In parallel, to support the growing need for single cell analysis at the Kennedy, Irina and Steve secured seed funding from Kennedy Trust for Rheumatology Research to recruit a dedicated single cell genomics research associate. Moustafa Attar joined the Sansom lab and was embedded with the single-cell team at the WHG to help Kennedy researchers perform single-cell experiments. This led to many high-profile publications over the following years including a study from the Buckley and Sansom labs that demonstrated that distinct populations of fibroblasts drive inflammation and damage in arthritis (Nature, 2019).

When more and more Kennedy groups began to generate single cell data and with the advent of complementary spatial genomics technologies, Irina and Steve led a KTRR funded effort to establish an in-house single cell and spatial facility, which opened in 2021.

How does the single cell facility support and enhance the KENNEDY's research?

The mission at the Kennedy is to carry out research that drives the development of transformative therapies for chronic inflammatory and degenerative disease. To do this, researchers need to understand the underlying processes at work in maintaining health, and explain where these processes go wrong in disease. Increasingly this means exploring the fundamental units of life; the single cell.
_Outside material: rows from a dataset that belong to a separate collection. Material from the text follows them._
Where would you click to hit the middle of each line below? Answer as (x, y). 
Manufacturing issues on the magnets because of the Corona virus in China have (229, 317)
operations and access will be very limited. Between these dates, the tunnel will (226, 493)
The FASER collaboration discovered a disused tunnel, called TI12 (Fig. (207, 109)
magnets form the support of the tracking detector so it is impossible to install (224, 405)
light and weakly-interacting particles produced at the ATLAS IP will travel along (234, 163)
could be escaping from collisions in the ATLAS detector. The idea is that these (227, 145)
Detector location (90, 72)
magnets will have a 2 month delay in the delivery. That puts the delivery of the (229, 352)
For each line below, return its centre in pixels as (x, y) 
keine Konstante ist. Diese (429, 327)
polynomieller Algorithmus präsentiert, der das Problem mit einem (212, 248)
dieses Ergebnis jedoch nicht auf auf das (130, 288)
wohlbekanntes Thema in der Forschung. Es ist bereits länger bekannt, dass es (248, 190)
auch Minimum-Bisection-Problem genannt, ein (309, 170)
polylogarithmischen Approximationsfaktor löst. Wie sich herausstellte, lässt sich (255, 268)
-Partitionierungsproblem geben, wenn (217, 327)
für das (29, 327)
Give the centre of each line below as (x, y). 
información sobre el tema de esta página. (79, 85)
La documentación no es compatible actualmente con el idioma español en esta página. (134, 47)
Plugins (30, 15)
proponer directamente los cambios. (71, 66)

Most of the research projects at the Kennedy now involve some kind of understanding of cell heterogeneity in the tissue of interest. The process involves cells being isolated from the tissues which can help define the function and unique characteristics of the cell, identify different cell types, and explore how different cell types interact and change throughout their life.
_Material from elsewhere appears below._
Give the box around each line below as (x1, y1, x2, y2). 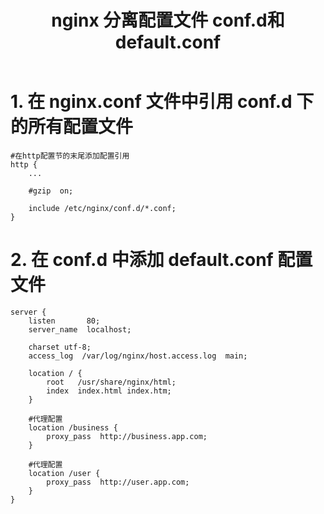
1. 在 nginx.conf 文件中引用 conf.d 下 (10, 91, 315, 113)
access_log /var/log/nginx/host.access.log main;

"So a single cell becomes a big thing," said Irina.

As an example, single cell analysis led the Udalova lab to identify a subset of immune cells that could be a new therapeutic target to treat inflamed blood vessels. They discovered an immature population of neutrophils that accumulates in the blood of patients with Giant Cell Arteritis (GCA). These can trigger changes in blood vessel cells, potentially causing the development of inflammatory lesions.

In another study recently published in the journal Immunity, the Sansom group worked with the Arnon group to investigate how resident memory B cells can control secondary viral infections. There were many different candidate mechanisms, but single-cell analysis helped to pinpoint the role of specific cell types and signalling molecules in directing the recruitment of resident memory B cells to sites of infection.

"A key advantage of bringing capabilities in house is the ability to process samples quickly and on demand," adds Steve. "This has enabled Kennedy researchers to scale up application of single-cell approaches for clinical research. Many KIR groups now perform analysis of patient biopsies samples to study different inflammatory conditions, including, for example, study of the cellular basis of anti-TNF therapy within the A-TAP program."

our technologies.

The new facility offers a range of technologies to enable end-to-end workflows that enable the isolation of cells alongside variations of preparation and analysis.

Steve explained: "The facility is equipped with the 10x Chromium and BD Rhapsody machines for cell capture.

A key strength of the 10X Chromium platform is the ability to perform multimodal single cell analysis, in which surface protein expression and immune receptor sequences can be profiled alongside the transcriptome.

The complementary BD Rhapsody solution can be used to perform a less expensive, targeted analysis. In addition, it uses a different cell capture approach that can improve the capture of certain cell types."

The facility also offers a cassette-based Sony fluorescence-activated cell sorter system, that helps to isolate live cells for single cell analysis.

Following up on the success of single-cell analysis of isolated cells, the facility is currently expanding into single cell analysis in tissue, using state-of-the-art spatial transcriptomic approaches. "We are eagerly awaiting the arrival of the next-generation Nanostring CosMx platform which will allow sensitive spatial of the expression of hundreds of genes at subcellular resolution in intact tissues", said Steve.